新潟県で骨髄バンクと血液疾患患者、その家族を支援し、骨髄バンク事業の普及啓発活動を行うNPO法人骨髄バンク命のアサガオにいがた(丹後まみこ会長・新潟県加茂市五番町)は8月5日、加茂市の藤田明美市長に骨髄のドナーだけでなく、ドナーを雇用する事業所への支援などを要望した。
骨髄バンク命のアサガオにいがたの立ち上げに尽力した、2005年に急性リンパ性白血のため骨髄移植を受けながら18歳で息子を失った高野豊さん(60)、由美子さん(54)夫婦と、骨髄移植で白血病を乗り越え、2019年から三条市の地域おこし協力隊として新潟県内初の3人制バスケットボールのプロチーム、三条ビーターズで活躍するキャプテン松岡一成さん(30)の3人が加茂市役所を訪問した。
加茂市は2011年、全国で初めて骨髄移植ドナーに休業補償の助成を始めた。それが今では全国705自治体にドナー助成制度が広がっている。最近の助成制度は骨髄ドナーに選ばれた人が出た事業所にも1日1万円を7日分、7万円を助成している。

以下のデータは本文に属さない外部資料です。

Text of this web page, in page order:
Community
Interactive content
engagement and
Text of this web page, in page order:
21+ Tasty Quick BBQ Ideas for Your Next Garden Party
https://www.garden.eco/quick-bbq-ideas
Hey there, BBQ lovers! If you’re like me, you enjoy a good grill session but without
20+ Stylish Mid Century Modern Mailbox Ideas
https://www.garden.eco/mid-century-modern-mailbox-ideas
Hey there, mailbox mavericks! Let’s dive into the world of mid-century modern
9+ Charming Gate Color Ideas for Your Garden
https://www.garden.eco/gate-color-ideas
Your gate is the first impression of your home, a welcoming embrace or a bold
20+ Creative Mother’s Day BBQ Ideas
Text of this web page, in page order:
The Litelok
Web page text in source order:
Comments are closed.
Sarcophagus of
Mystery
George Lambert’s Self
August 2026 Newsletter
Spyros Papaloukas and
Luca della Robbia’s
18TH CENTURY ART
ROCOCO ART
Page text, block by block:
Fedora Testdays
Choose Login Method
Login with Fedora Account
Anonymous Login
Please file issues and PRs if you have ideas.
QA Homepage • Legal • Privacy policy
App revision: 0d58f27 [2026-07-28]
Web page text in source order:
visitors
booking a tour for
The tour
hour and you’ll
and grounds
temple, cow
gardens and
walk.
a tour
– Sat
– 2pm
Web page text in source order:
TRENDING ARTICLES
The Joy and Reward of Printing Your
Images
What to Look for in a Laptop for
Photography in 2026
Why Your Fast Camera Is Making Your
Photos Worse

骨髄バンク命のアサガオにいがたでは、当初から事業所に対する助成制度も要望したかったが、遠慮して骨髄移植ドナーの助成だけを要望したことを説明した。最近は、ドナーと事業所をセットにした助成制度を設ける自治体が多い。加茂市では助成制度を始めてから実際に助成を受けたのは1例しかなく、財政負担は小さい。「事業所の支援があれば事業所も喜んでドナーを送り出してくれる」と訴えた。藤田市長はほかの自治体の事業所に対する助成制度の内容を質問し、事業所助成の検討を「職員に指示する」と約束した。
加茂市で松岡さんのバスケットを通じた小中学校などでの命の授業の開催も要望した。松岡さんは茨城県牛久市出身。2015年に急性骨髄性白血病を発症し、いったんは社会復帰したが再発し、2017年に骨髄移植。バスケットを続けたいと社会人の大会への出場を続け、三条ビーターズに迎えられた。

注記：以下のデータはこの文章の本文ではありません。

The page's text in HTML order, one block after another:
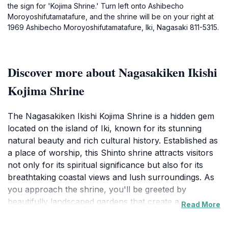
the sign for 'Kojima Shrine.' Turn left onto Ashibecho
Moroyoshifutamatafure, and the shrine will be on your right at
1969 Ashibecho Moroyoshifutamatafure, Iki, Nagasaki 811-5315.
Discover more about Nagasakiken Ikishi
Kojima Shrine
The Nagasakiken Ikishi Kojima Shrine is a hidden gem
located on the island of Iki, known for its stunning
natural beauty and rich cultural history. Established as
a place of worship, this Shinto shrine attracts visitors
not only for its spiritual significance but also for its
breathtaking coastal views and lush surroundings. As
you approach the shrine, you'll be greeted by
beautifully landscaped gardens that create a serene
Read More
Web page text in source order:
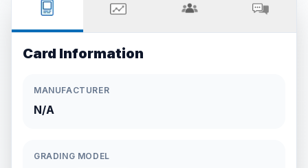
Card Information
MANUFACTURER
N/A
GRADING MODEL
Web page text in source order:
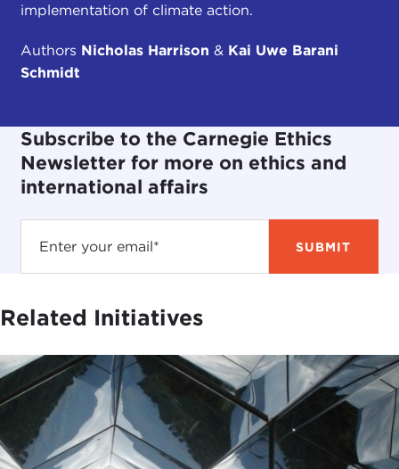
implementation of climate action.
Authors Nicholas Harrison & Kai Uwe Barani
Schmidt
Subscribe to the Carnegie Ethics
Newsletter for more on ethics and
international affairs
Related Initiatives
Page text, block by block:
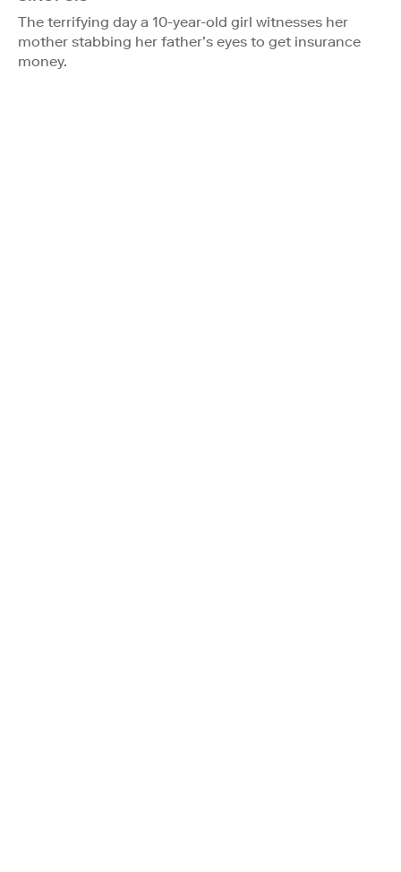
The terrifying day a 10-year-old girl witnesses her
mother stabbing her father’s eyes to get insurance
money.
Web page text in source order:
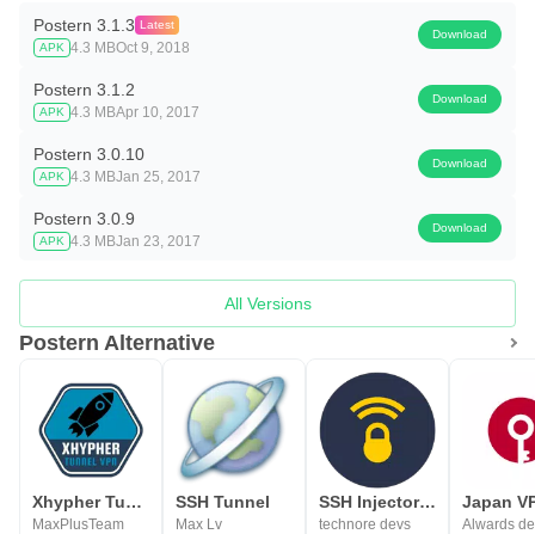
Postern 3.1.3 Latest
APK 4.3 MBOct 9, 2018
Download
Postern 3.1.2
APK 4.3 MBApr 10, 2017
Download
Postern 3.0.10
APK 4.3 MBJan 25, 2017
Download
Postern 3.0.9
APK 4.3 MBJan 23, 2017
Download
All Versions
Postern Alternative
Xhypher Tunnel - SSH, SSL/TLS
MaxPlusTeam
SSH Tunnel
Max Lv
SSH Injector - Tunnel VPN
technore devs
Alwards
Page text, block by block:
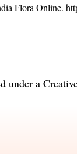
Flora Online.
under a
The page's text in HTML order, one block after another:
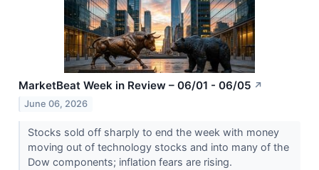
MarketBeat Week in Review – 06/01 - 06/05 ↗
June 06, 2026
Stocks sold off sharply to end the week with money
moving out of technology stocks and into many of the
Dow components; inflation fears are rising.
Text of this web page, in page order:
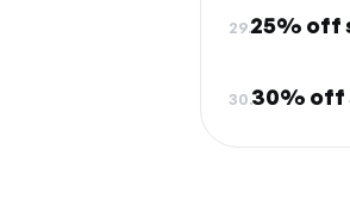
29.25% off
30.30% off
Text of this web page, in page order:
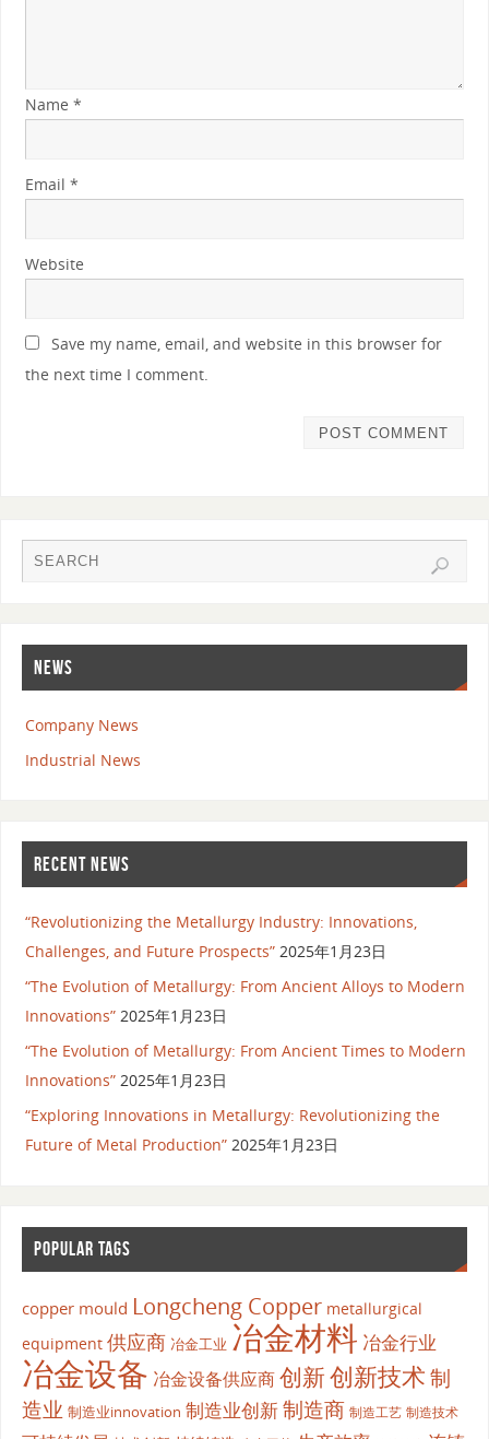
Name *
Email *
Website
Save my name, email, and website in this browser for
the next time I comment.
NEWS
Company News
Industrial News
RECENT NEWS
“Revolutionizing the Metallurgy Industry: Innovations,
Challenges, and Future Prospects” 2025年1月23日
“The Evolution of Metallurgy: From Ancient Alloys to Modern
Innovations” 2025年1月23日
“The Evolution of Metallurgy: From Ancient Times to Modern
Innovations” 2025年1月23日
“Exploring Innovations in Metallurgy: Revolutionizing the
Future of Metal Production” 2025年1月23日
POPULAR TAGS
copper mould Longcheng Copper metallurgical
equipment 供应商 冶金工业 冶金材料 冶金行业
冶金设备 冶金设备供应商创新创新技术制
造业 制造业innovation 制造业创新制造商 制造工艺 制造技术
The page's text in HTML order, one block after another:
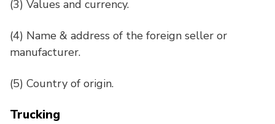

兄が骨髄バンクで命をつなぎ止めることができたからと、妹が骨髄バンクに登録した。松岡さんも骨髄移植のために貢献できることはないかと考えているなか、2019年5月に開かれた骨髄バンク命のアサガオにいがたの10周年記念事業に参加して入会。ドナー登録の説明員の資格も取って講演活動も行っている。

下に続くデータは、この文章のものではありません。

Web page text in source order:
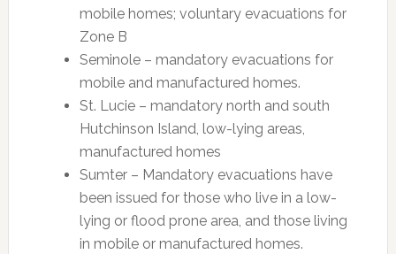
mobile homes; voluntary evacuations for
Zone B
Seminole – mandatory evacuations for
mobile and manufactured homes.
St. Lucie – mandatory north and south
Hutchinson Island, low-lying areas,
manufactured homes
Sumter – Mandatory evacuations have
been issued for those who live in a low-
lying or flood prone area, and those living
in mobile or manufactured homes.
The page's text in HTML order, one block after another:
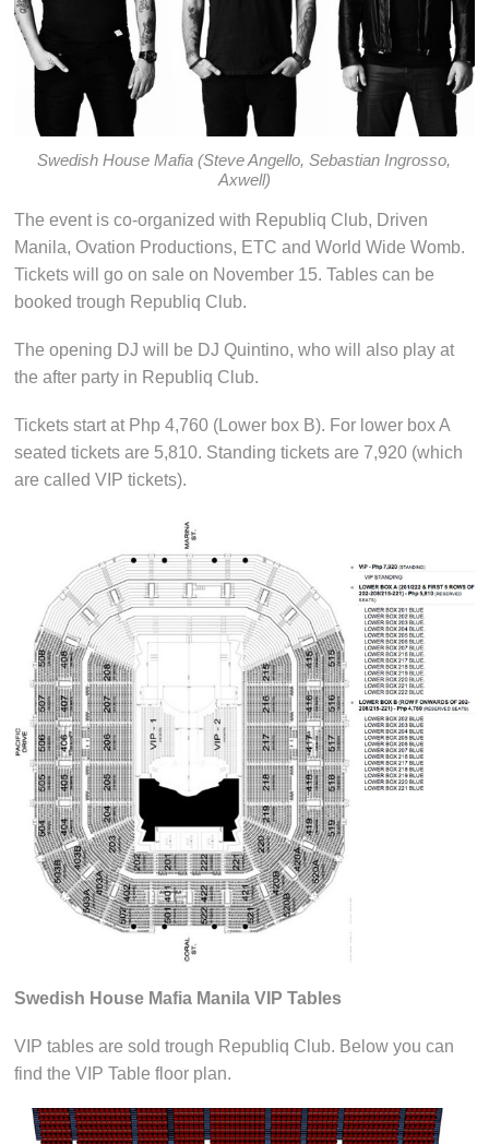
Swedish House Mafia (Steve Angello, Sebastian Ingrosso,
Axwell)
The event is co-organized with Republiq Club, Driven
Manila, Ovation Productions, ETC and World Wide Womb.
Tickets will go on sale on November 15. Tables can be
booked trough Republiq Club.
The opening DJ will be DJ Quintino, who will also play at
the after party in Republiq Club.
Tickets start at Php 4,760 (Lower box B). For lower box A
seated tickets are 5,810. Standing tickets are 7,920 (which
are called VIP tickets).
Swedish House Mafia Manila VIP Tables
VIP tables are sold trough Republiq Club. Below you can
find the VIP Table floor plan.
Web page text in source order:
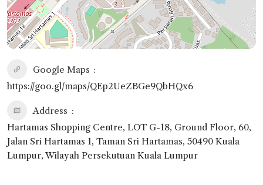
Google Maps
https://goo.gl/maps/QEp2UeZBGe9QbHQx6
Address
Hartamas Shopping Centre, LOT G-18, Ground Floor, 60,
Jalan Sri Hartamas 1, Taman Sri Hartamas, 50490 Kuala
Lumpur, Wilayah Persekutuan Kuala Lumpur
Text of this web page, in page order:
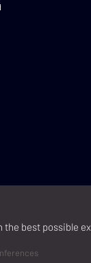
best possible
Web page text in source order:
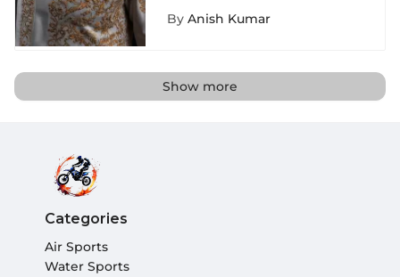
By Anish Kumar
Show more
Categories
Air Sports
Water Sports
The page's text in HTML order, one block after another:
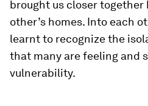
brought us closer together
other’s homes. Into each
learnt to recognize the
that many are feeling and
vulnerability.
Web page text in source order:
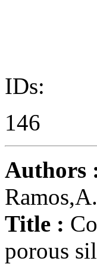
IDs:
146
Authors
Title :
porous
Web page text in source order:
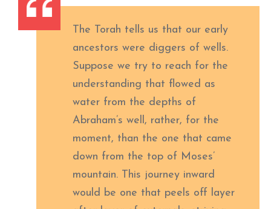
The Torah tells us that our early
ancestors were diggers of wells.
Suppose we try to reach for the
understanding that flowed as
water from the depths of
Abraham’s well, rather, for the
moment, than the one that came
down from the top of Moses’
mountain. This journey inward
would be one that peels off layer
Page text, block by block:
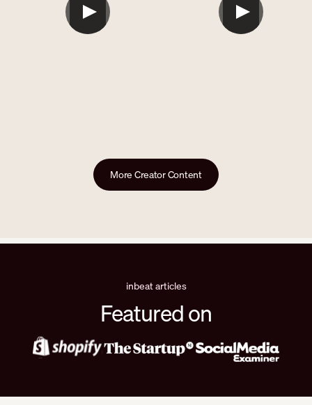
More Creator Content
inbeat articles
Featured on
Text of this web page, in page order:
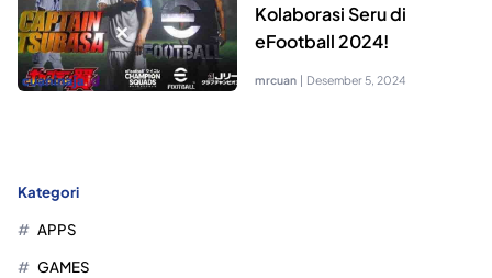
Kolaborasi Seru di
eFootball 2024!
mrcuan | Desember 5, 2024
Kategori
APPS
GAMES
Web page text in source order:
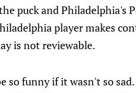
puck and Philadelphia's
player makes
is not reviewable.
so funny if it wasn't so
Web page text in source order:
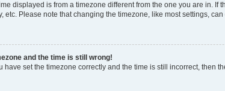
displayed is from a timezone different from the one you are in.
etc. Please note that changing the timezone, like most settings,
and the time is still wrong!
have set the timezone correctly and the time is still incorrect, then
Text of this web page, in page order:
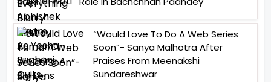
“Would Love To Do A Web Series
Soon”- Sanya Malhotra After
Praises From Meenakshi
Sundareshwar
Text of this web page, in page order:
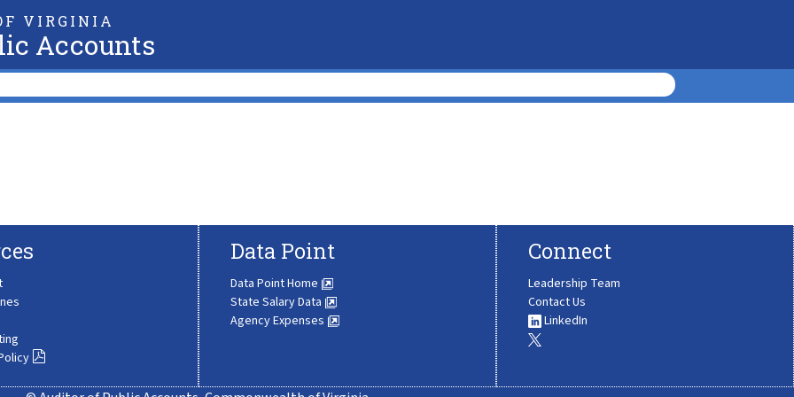
VIRGINIA
Accounts
Data Point
Data Point Home
State Salary Data
Agency Expenses
Connect
Leadership Team
Contact Us
LinkedIn
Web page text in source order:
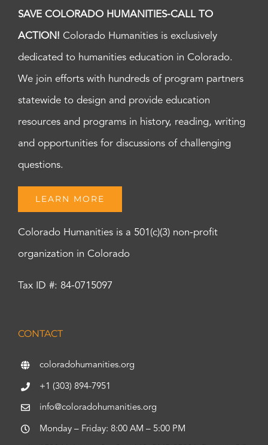
SAVE COLORADO HUMANITIES-CALL TO
ACTION! Colorado Humanities is exclusively
dedicated to humanities education in Colorado.
We join efforts with hundreds of program partners
statewide to design and provide education
resources and programs in history, reading, writing
and opportunities for discussions of challenging
questions.
LEARN MORE
Colorado Humanities is a 501(c)(3) non-profit
organization in Colorado
Tax ID #: 84-0715097
CONTACT
coloradohumanities.org
+1 (303) 894-7951
info@coloradohumanities.org
Monday – Friday: 8:00 AM – 5:00 PM

ドナー登録は55歳まで。55歳を過ぎると登録が抹消されるが、近年は新たに登録する人より抹消される人の方が多く、登録者が減少して問題になっている。幸い、松岡さんの効果でことしは登録が増えていると言う。「少しでも松岡さんの話を聞けば頭の片隅に入れておいてもらえる」、「若い人が子どもたちに話すとインパクトがある」と言い、松岡さんは「こうして活動することがぼくの使命。一度、つまずいても夢はかなえられることを子どもたちに伝えたい」と話し、藤田市長も小中学生に対する講演の開催を快諾した。
また、白血病から再起したアルビレックス新潟の早川史哉選手の写真をデザインしたACジャパン作成の日本骨髄バンクのポスターを加茂市の公共施設への掲示を要望した。